1. Go to the King on behalf of the king.
The best kind of political activism is prayer. Paul writes in 1 Timothy 2:1-2, “I urge, then, first of all, that petitions, prayers, intercession and thanksgiving be made for all people—for kings and all those in authority, that we may live peaceful and quiet lives in all godliness and holiness. This is good, and pleases God our Savior, who wants all people to be saved and to come to a knowledge of the truth.”
2. Walk the road of unity and truth.
Jesus has called his church to stay unified.
(John 17:23; 1 Corinthians 1:10; Ephesians 4:3; Colossians 3:13-14; 1 Peter 3:8)

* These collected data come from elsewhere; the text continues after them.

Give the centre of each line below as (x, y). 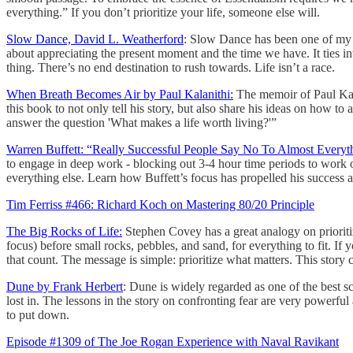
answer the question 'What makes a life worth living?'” (141, 123)
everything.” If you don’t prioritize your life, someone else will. (163, 13)
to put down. (38, 315)
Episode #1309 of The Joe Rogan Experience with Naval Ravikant (173, 342)
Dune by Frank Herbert (65, 287)
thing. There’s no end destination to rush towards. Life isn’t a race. (172, 68)
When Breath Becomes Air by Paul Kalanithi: (120, 95)
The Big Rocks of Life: (64, 232)

Jesus has also called His church to seek and speak the truth about God and how to live the Christian life. (Psalm 43:3; John 8:31-32; John 17:17; 1 John 3:18)
At PCC, we seek to live the truth of Scripture while also prioritizing unity in the body of Christ. In politics, we are often around people who love Jesus very much and are seeking to follow Him in truth, yet hold different opinions than we do. We must give grace, trust, and freedom to our brothers and sisters without letting petty conflicts divide us. “In essentials, unity. In non-essentials, liberty. In all things, love.” Let this be true of us.

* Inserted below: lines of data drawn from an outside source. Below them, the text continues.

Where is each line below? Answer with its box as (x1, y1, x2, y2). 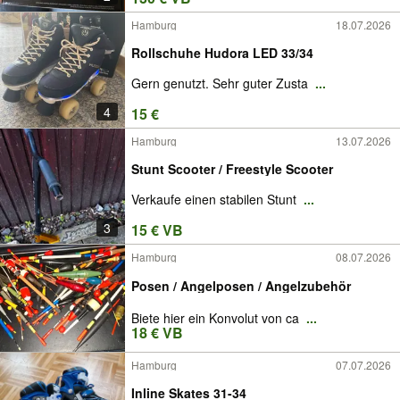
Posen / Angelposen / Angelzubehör (131, 277, 351, 295)
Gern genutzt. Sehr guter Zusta (131, 74, 312, 93)
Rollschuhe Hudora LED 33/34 (131, 43, 313, 62)
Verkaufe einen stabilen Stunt (131, 190, 300, 209)
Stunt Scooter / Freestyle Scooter (131, 159, 333, 178)
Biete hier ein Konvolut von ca (131, 309, 303, 327)

3. Submit to authority (human and divine).
As Christians, we are called to be good citizens. We are commanded to submit to the governing authorities, whether or not we like it (Mark 12:17; Romans 13:1-7). Remember, the government Paul is commanding the church to submit to is an evil one under the Roman Emperor Nero.
So although we are called to submit to the people in authority over us, we are ultimately called to submit to God. If those in authority over us ask us to disobey God in any way, “we must obey God rather than human beings!” (Acts 5:29)
4. Be the church.
God’s plan to save the world isn’t through governments. The world is saved by Jesus Christ working through His church. (Matthew 28:18-20; Hebrews 10:24-25; 1 Peter 2:9) So as Christians, our job is to overcome evil by doing good (Matthew 5:13–16; Romans 12:21). Are you bothered by the problems our world is facing? The solution is Christ working through us, His Church.
5. Hold onto hope.
No matter who sits in the Oval Office, God still sits on His throne. He does not belong to any nation. He is not shaken by any election. He is the King of Kings and Lord of Lords, and we pledge our allegiance to Him. So we’re going to be just fine in the end. (1 Chronicles 29:11-12; Isaiah 9:6; 40; John 16:33; Romans 8:28-39; Philippians 3:20; Revelation 21:1-22:6)
Our hope does not come from Capitol Hill or the White House. Our hope does not come from super PACs, elections, lobbies, leftists or rightists. Our hope does not come from a courtroom, but from the throne room of the Almighty God. Political activism is good and influential, but ultimately…In God We Trust.